The "Best Sellers" strategy recommends the top-selling product based on real-time sales data. This strategy can help open up users to a whole new range of up-sell and cross-sell opportunity. While defining the “Most Popular” strategy properties, Hawksearch allows the user to define a Time Period. The popularity of items takes the Buy event into consideration. To avoid a cold start, Hawksearch also provides an option to import historical sales data. Additional filters to narrow recommended items are available for this strategy. 

 

 


Hot Now

The "Hot Now" strategy recommends popular products within a short time period based on real-time sales data. While defining the Hot Now strategy properties, Hawksearch shows 2

settings:  

1. Primary Time Period  

2. Secondary Time Period  

Time periods are used to configure the "now" aspect of the sales data – for lower traffic sites, the time period can be set to a higher value, and for higher traffic sites, the time period can be set to a lower value. A user can configure the Time Period to update in short minute intervals. Hot now calculates the rank based on the following events: BuyAdd to Cart, and View. For each event, the product ranking is calculated by selecting products from both time periods (Primary and Secondary) and multiplying their quantities with defined multipliers. In the default multiplier, events in the Primary Time Period contribute the most, and events in the Secondary Time Period have respectively lower impacts on the ranking.

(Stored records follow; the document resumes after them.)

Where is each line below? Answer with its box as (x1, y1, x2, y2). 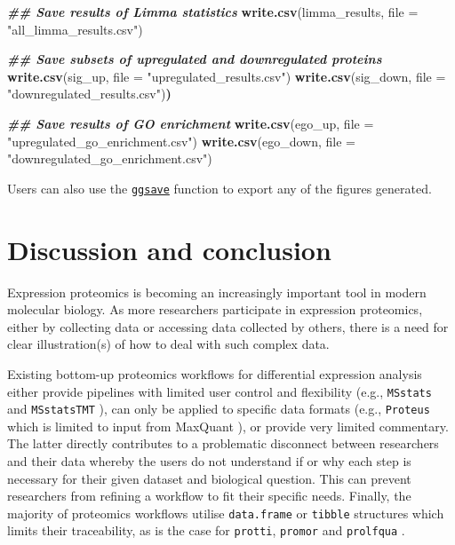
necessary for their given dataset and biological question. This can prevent (7, 469, 411, 487)
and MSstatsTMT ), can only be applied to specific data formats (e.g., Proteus (7, 399, 430, 418)
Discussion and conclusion (7, 231, 331, 267)
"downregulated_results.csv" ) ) (7, 84, 172, 103)
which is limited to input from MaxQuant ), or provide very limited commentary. (7, 416, 449, 435)
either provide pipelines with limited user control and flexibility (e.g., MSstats (7, 382, 432, 400)
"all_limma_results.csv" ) (7, 20, 143, 38)
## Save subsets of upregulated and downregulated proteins (7, 50, 382, 68)
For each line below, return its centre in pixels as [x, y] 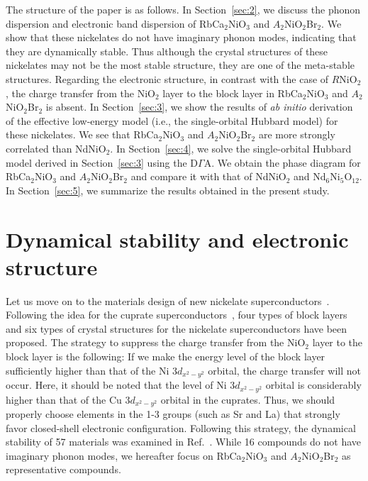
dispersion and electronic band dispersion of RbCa [115, 23]
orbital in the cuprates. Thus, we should [248, 399]
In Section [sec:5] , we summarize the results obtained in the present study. [168, 190]
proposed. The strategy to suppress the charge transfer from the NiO [156, 342]
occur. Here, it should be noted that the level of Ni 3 [121, 385]
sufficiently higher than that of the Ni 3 [92, 370]
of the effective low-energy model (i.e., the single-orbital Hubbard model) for [172, 120]
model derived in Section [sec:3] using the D [102, 162]
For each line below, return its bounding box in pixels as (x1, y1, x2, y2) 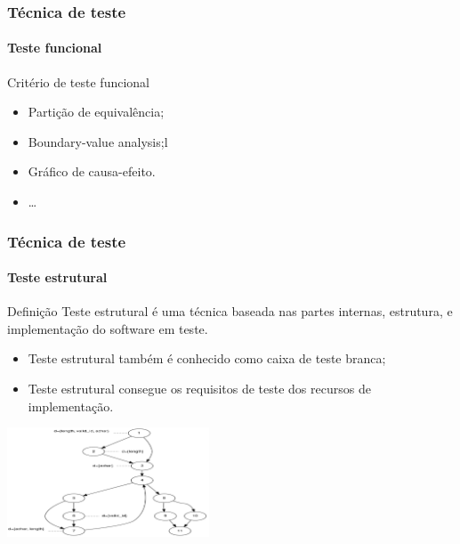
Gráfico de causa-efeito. (28, 162, 156, 181)
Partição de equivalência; (28, 102, 165, 121)
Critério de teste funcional (7, 72, 149, 91)
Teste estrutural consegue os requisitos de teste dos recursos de (28, 379, 371, 398)
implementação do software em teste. (7, 319, 208, 337)
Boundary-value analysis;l (28, 132, 168, 150)
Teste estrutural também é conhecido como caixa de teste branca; (28, 349, 386, 368)
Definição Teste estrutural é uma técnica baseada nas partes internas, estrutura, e (7, 302, 453, 321)
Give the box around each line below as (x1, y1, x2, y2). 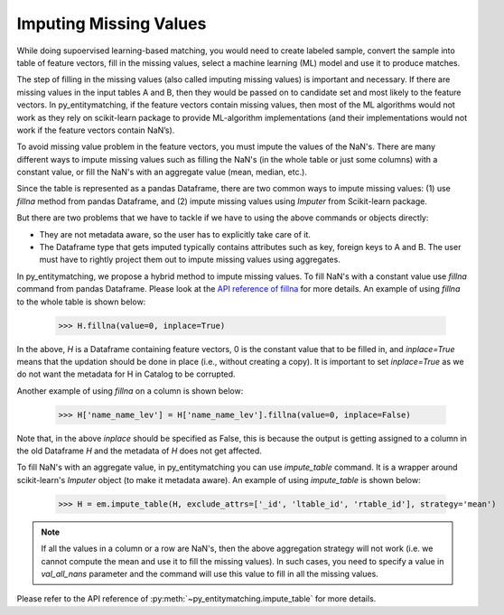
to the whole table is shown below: (16, 296, 146, 307)
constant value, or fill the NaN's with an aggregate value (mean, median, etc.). (16, 167, 307, 178)
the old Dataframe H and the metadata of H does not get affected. (16, 445, 262, 456)
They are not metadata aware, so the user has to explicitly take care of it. (39, 228, 312, 239)
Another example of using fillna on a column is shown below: (16, 385, 244, 396)
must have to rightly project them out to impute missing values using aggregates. (39, 254, 341, 266)
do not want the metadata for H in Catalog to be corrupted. (16, 368, 236, 379)
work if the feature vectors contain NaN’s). (16, 125, 175, 135)

Products with the highest rankings will then become the final recommendations. Additional filters to narrow recommended items are available for this strategy. 

 


Most Popular

The "Most Popular" strategy recommends the most popular products based on real-time sales data. This strategy adds a social proof element to the recommendation and helps introduce categories that are new to users. While defining the “Most Popular” strategy properties, Hawksearch allows the user to define a Time Period. The popularity of items is decided based on the following events: Buy, Add to Cart, and View – each event is ranked differently. Buy events contribute the most, and Add to Cart and View events have respectively lower impact on popularity. Additional filters to narrow recommended items are available for this strategy. 

 

 


Trending Items

The "Trending Items" strategy utilizes combined strategies to recommend trending items. While defining the "Trending Items" Strategy properties, Hawksearch allows the user to define a Time Period. A "Trending" factor is calculated using data from other existing strategies:   

  • Most Popular   

  • Hot Now   

  • Best Sellers   

Additional filters to narrow recommended items are available for this strategy. 

 


Recently Searched

The "Recently Searched" strategy shows a list of items that were recently displayed in the search result for a particular user– items are displayed in a random order and contain items from various searches (not only the last one)
Configuration allow to define, view context, number of recent searches to take into consideration and number of top items from these search results that should be used. Additional filters to narrow recommended items are available for this strategy.

 


Recently Viewed

The "Recently Viewed" strategy shows a list of recently viewed items – items are displayed in descending order (last viewed item will be displayed first). Additional filters to narrow recommended items are available for this strategy.